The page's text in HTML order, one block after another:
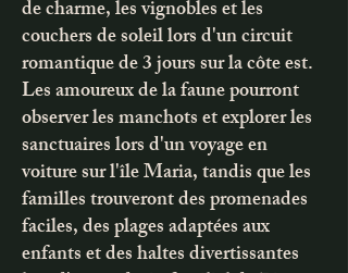
de charme, les vignobles et les
couchers de soleil lors d'un circuit
romantique de 3 jours sur la côte est.
Les amoureux de la faune pourront
observer les manchots et explorer les
sanctuaires lors d'un voyage en
voiture sur l'île Maria, tandis que les
familles trouveront des promenades
faciles, des plages adaptées aux
enfants et des haltes divertissantes
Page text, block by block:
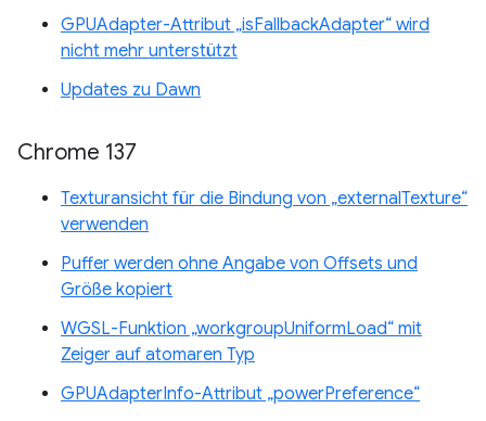
GPUAdapter-Attribut „isFallbackAdapter“ wird
nicht mehr unterstützt
Updates zu Dawn
Chrome 137
Texturansicht für die Bindung von „externalTexture“
verwenden
Puffer werden ohne Angabe von Offsets und
Größe kopiert
WGSL-Funktion „workgroupUniformLoad“ mit
Zeiger auf atomaren Typ
GPUAdapterInfo-Attribut „powerPreference“
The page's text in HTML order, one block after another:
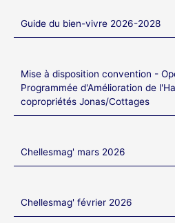
Guide du bien-vivre 2026-2028
Mise à disposition convention -
Programmée d'Amélioration de
copropriétés Jonas/Cottages
Chellesmag' mars 2026
Chellesmag' février 2026
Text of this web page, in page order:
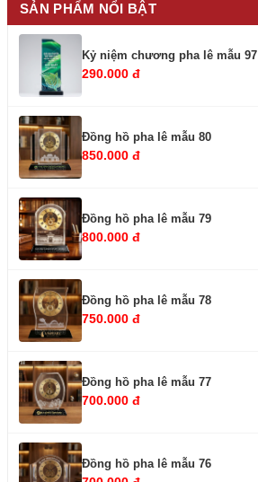
SẢN PHẨM NỔI BẬT
Kỷ niệm chương pha lê mẫu 97
290.000 đ
Đồng hồ pha lê mẫu 80
850.000 đ
Đồng hồ pha lê mẫu 79
800.000 đ
Đồng hồ pha lê mẫu 78
750.000 đ
Đồng hồ pha lê mẫu 77
700.000 đ
Đồng hồ pha lê mẫu 76
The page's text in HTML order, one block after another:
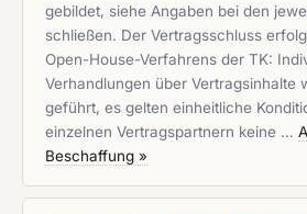
gebildet, siehe Angaben bei den
schließen. Der Vertragsschluss
Open-House-Verfahrens der TK:
Verhandlungen über Vertragsinhalte
geführt, es gelten einheitliche
einzelnen Vertragspartnern keine …
Beschaffung »
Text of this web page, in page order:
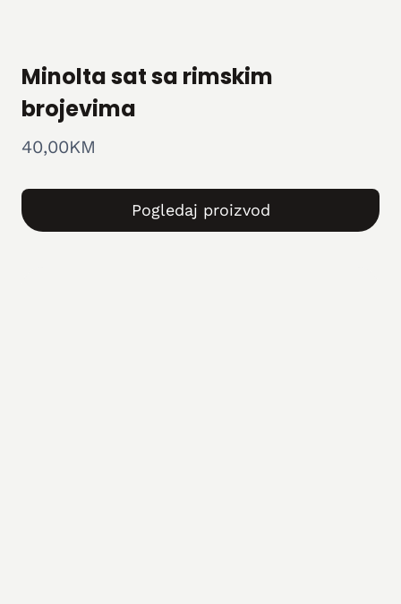
Minolta sat sa rimskim
brojevima
40,00KM
Pogledaj proizvod
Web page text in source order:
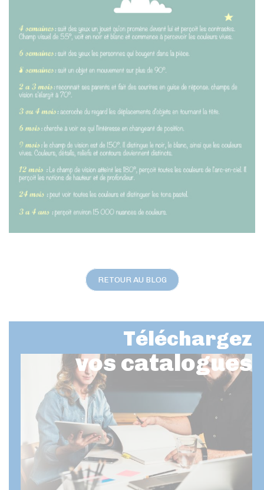
RETOUR AU BLOG
Téléchargez
vos catalogues
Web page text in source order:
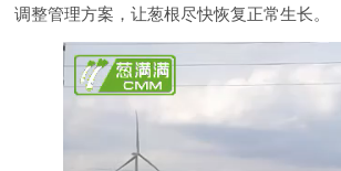
调整管理方案，让葱根尽快恢复正常生长。

○ ○ ○

What to produce
Starting at the line that contains "Page text, block", write out every line through the final line of the entries, word for word; skip any pictures.

Response to the exercise
Page text, block by block:
GPUAdapter-Attribut „isFallbackAdapter“ wird
nicht mehr unterstützt
Updates zu Dawn
Chrome 137
Texturansicht für die Bindung von „externalTexture“
verwenden
Puffer werden ohne Angabe von Offsets und
Größe kopiert
WGSL-Funktion „workgroupUniformLoad“ mit
Zeiger auf atomaren Typ
GPUAdapterInfo-Attribut „powerPreference“
The page's text in HTML order, one block after another:
Guide du bien-vivre 2026-2028
Mise à disposition convention -
Programmée d'Amélioration de
copropriétés Jonas/Cottages
Chellesmag' mars 2026
Chellesmag' février 2026
Text of this web page, in page order:
SẢN PHẨM NỔI BẬT
Kỷ niệm chương pha lê mẫu 97
290.000 đ
Đồng hồ pha lê mẫu 80
850.000 đ
Đồng hồ pha lê mẫu 79
800.000 đ
Đồng hồ pha lê mẫu 78
750.000 đ
Đồng hồ pha lê mẫu 77
700.000 đ
Đồng hồ pha lê mẫu 76
The page's text in HTML order, one block after another:
gebildet, siehe Angaben bei den
schließen. Der Vertragsschluss
Open-House-Verfahrens der TK:
Verhandlungen über Vertragsinhalte
geführt, es gelten einheitliche
einzelnen Vertragspartnern keine …
Beschaffung »
Text of this web page, in page order:
Minolta sat sa rimskim
brojevima
40,00KM
Pogledaj proizvod
Web page text in source order:
RETOUR AU BLOG
Téléchargez
vos catalogues
Web page text in source order:
调整管理方案，让葱根尽快恢复正常生长。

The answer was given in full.